I was born in Quebec the same year that Bill 101, or The Charter of the French Language, was passed in the Canadian province. There was something strange, in terms of identity, about growing up an Anglophone in Quebec during the 1980s and 1990s. Canada is a settler colony, but Quebec feels itself to be the product of colonization. Although English, we nonetheless learned of the glorious history of New France, and the creation of Lower Canada, paired with the horrible Lord Durham Report stating that the French-Canadians did not have their own culture and it would be best that they were assimilated into the British majority.
It was my first exposure to a nationalist rhetoric, the business of nation-building, even if the nation in question was still a part of a larger country. I was, as an Anglophone, not a part of the narrative, not really. And even as a young kid, I recognized some of the holes in the story; I still have a clear picture in my head of a drawing of a demure-looking peasant girl, one of the “filles du rois” who were brought over to New France to marry the men who were here. We had been taught about how hard life was in New France, and what orphan girl from France would not relish the chance to come here, marry a man she had never met, in a new land?
And what of the Natives? We dutifully made our model longhouses, learned where the various tribes lived, but never spoke of the taking of Native lands, only of the English taking of French lands once the Seven Year War was over. We learned about Louis Riel only because he stood up to the English and spoke French and the fight was framed around linguistic rights. Nowhere were the stories of Residential schools, or of the Catholic missionaries and other representatives often violently repressing Native religion and spirituality.
All that changed in 1990, with what is known as The Oka Crisis. Issues of race and class and language came to head during the crisis. Building a golf course and condos on sacred burial ground. Blockades that prevented suburbanites from going to their jobs in the city. White people throwing stones at women, children, and the elderly. Hearing my parents and grandparents grumble about how much the Natives “already were getting out of our hard-earned taxes.” I was about to be a teenager, and I couldn’t understand why anyone would be so callous as to build a golf course over (what I understood to be) a cemetery.

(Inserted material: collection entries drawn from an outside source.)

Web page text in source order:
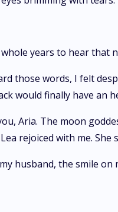
years to hear that
those words, I felt
would finally have an
Aria. The moon
rejoiced with me.
husband, the smile on
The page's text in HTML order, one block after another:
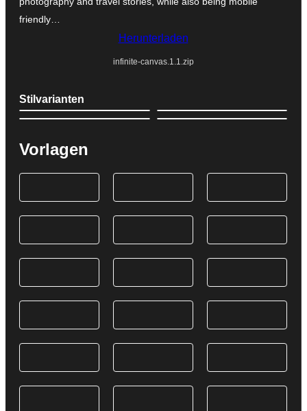
friendly…
Herunterladen
infinite-canvas.1.1.zip
Stilvarianten
Vorlagen
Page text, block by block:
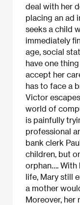
deal with her
placing an ad
seeks a child
immediately
age, social
have one
accept her
has to face a
Victor
world of
is painfully
professional
bank clerk
children, but
orphan…. With
life, Mary still
a mother
Moreover, her
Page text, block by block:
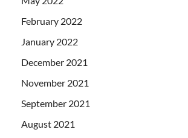
February 2022
January 2022
December 2021
November 2021
September 2021
August 2021
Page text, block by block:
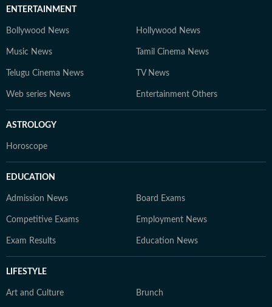
ENTERTAINMENT
Bollywood News Hollywood News
Music News Tamil Cinema News
Telugu Cinema News TV News
Web series News Entertainment Others
ASTROLOGY
Horoscope
EDUCATION
Admission News Board Exams
Competitive Exams Employment News
Exam Results Education News
LIFESTYLE
Art and Culture Brunch
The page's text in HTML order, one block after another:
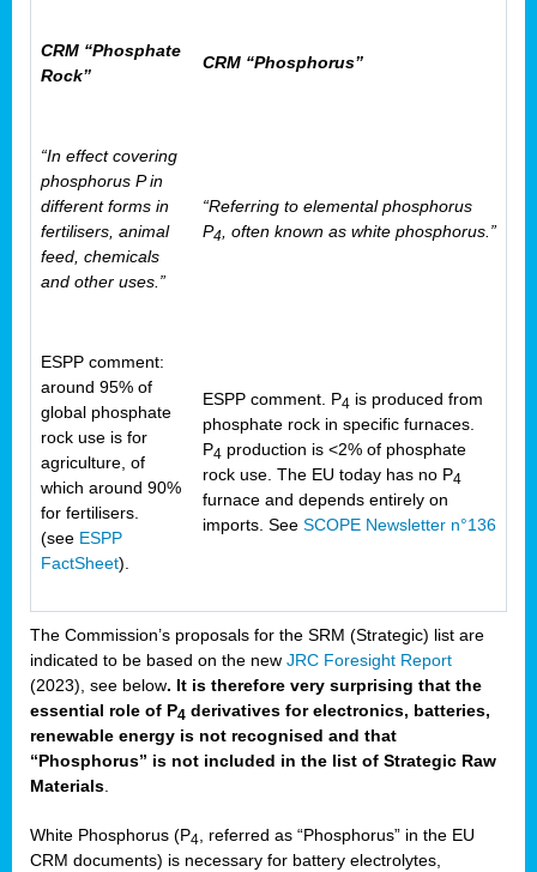
CRM “Phosphate
Rock”
CRM “Phosphorus”
“In effect covering
phosphorus P in
different forms in
fertilisers, animal
feed, chemicals
and other uses.”
“Referring to elemental phosphorus
P4, often known as white phosphorus.”
ESPP comment:
around 95% of
global phosphate
rock use is for
agriculture, of
which around 90%
for fertilisers.
(see ESPP
FactSheet).
ESPP comment. P4 is produced from
phosphate rock in specific furnaces.
P4 production is <2% of phosphate
rock use. The EU today has no P4
furnace and depends entirely on
imports. See SCOPE Newsletter n°136
The Commission’s proposals for the SRM (Strategic) list are
indicated to be based on the new JRC Foresight Report
(2023), see below. It is therefore very surprising that the
essential role of P4 derivatives for electronics, batteries,
renewable energy is not recognised and that
“Phosphorus” is not included in the list of Strategic Raw
Materials.
White Phosphorus (P4, referred as “Phosphorus” in the EU
CRM documents) is necessary for battery electrolytes,
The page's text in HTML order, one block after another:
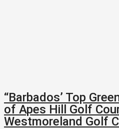
“Barbados’ Top
of Apes Hill Golf
Westmoreland Golf
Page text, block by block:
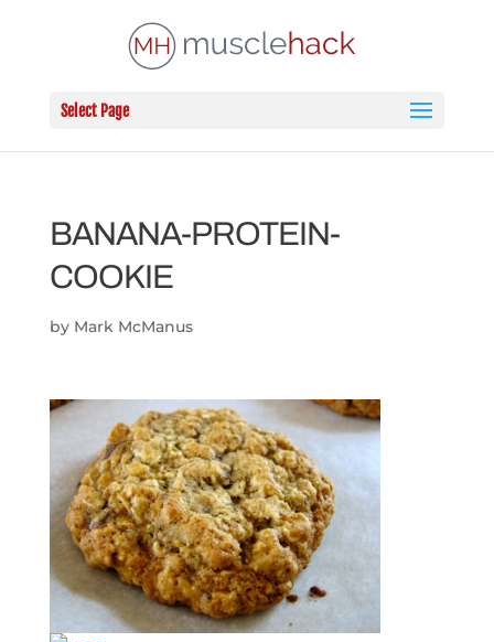
Select Page
BANANA-PROTEIN-
COOKIE
by Mark McManus
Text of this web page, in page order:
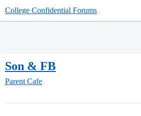
College Confidential Forums
Son & FB
Parent Cafe
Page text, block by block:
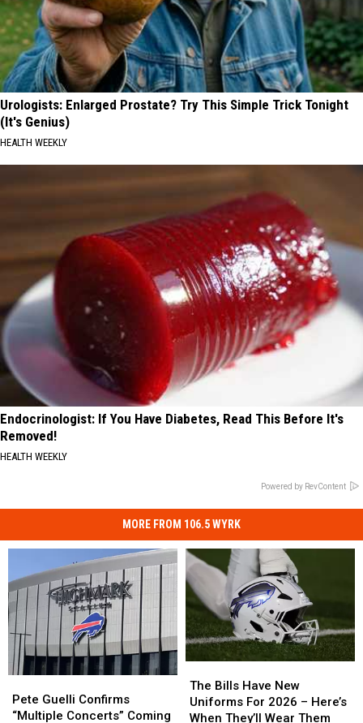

The 1990s were a time of great tensions between the Francophone and the Anglophone and Allophone communities. Laws changed, and there were battles over store signs, lawsuits over someone in a store saying “Hi” instead of “Bonjour” when addressing a patron in a store… Our high school had a French side and an English side, and there would be brawls monthly after school. A separatist government was elected into power at the provincial level and as the Official Opposition at the federal level. Friends and I were often greeted with graffiti or taunts of “Anglos Go Home” when walking around downtown Montreal. When the 1995 Referendum came, it was my first opportunity to vote in my life: I voted against separation.
The Premier of Quebec blamed “money and the ethnic vote” after the loss. By money, he really meant the Anglophones. It was under that atmosphere that I decided that I was going to attend a Francophone university… to study English. My Anglo friends warned me that I would face hostility there, that I would be miserable, and that I was wasting my time going to a French university when there were perfectly good English universities I could attend instead. Friends who thought themselves so much more worldly than I because they had traveled overseas, but would never think to visit anywhere in Quebec other than Montreal.
College is often an utopic time for a youth, where you come into your own as a person. It was no different for me. Despite the warnings of my friends and family, I loved my five years in Sherbrooke. I studied Canadian and Québécois literature in a truly bilingual setting, made friends with people from across the province, and in fact from French-speaking communities from all over Canada, and learned a great deal about Quebec, its culture, and its people. My people. Nationalism became at once more problematized, but also more sympathetic to me than it ever had before. I learned more about La grande noirceur, where the political class and the Church worked together to keep Quebec in “a Dark Age”, and about the Quiet Revolution that followed in the 1960s. I read radical Québécois literature alongside nationalist English-Canadian works, in an environment that challenged my thinking on a host of issues around race, class, and language.
Of course, all good things must come to an end, and starting a PhD on the other side of the country is a good way to realize that your bilingual bubble of goodwill isn’t shared. Resentment out West for the special treatment Quebec was seen to be getting. Resentment by the French populations of Western Canada for the erasure of their presence and identity. Realizing that most people didn’t care about Canadian literature. Going to a postcolonial conference and being dismissed because, as an eminent scholar put it to me, “I don’t read theory in French.” Seeing the colonial mentalities everywhere, but still especially in myself.
Move to the United States. I grew up in a racially homogeneous area, in a country with a different history of racial strife. But in the States, I realized how fraught my ignorance of the history and significance of race in particular really was. Teach at a Hispanic-Serving Institution. Teach at an HBCU. Teach at a regional state university in one of the poorest rural regions in the country. Watch, listen, measure my reactions. Get on Twitter and diversify my timeline in a way that stretches my thinking on race, class, gender, and intersectionality.
I tell this story because it has been less than five years since I’ve taken the time to think about being a body within a colonial and colonialist setting, even still today. How my students are also navigating through the messages they are getting about their place, their position, their due, and their view. I am an educator, getting an education, undoing another education, making another.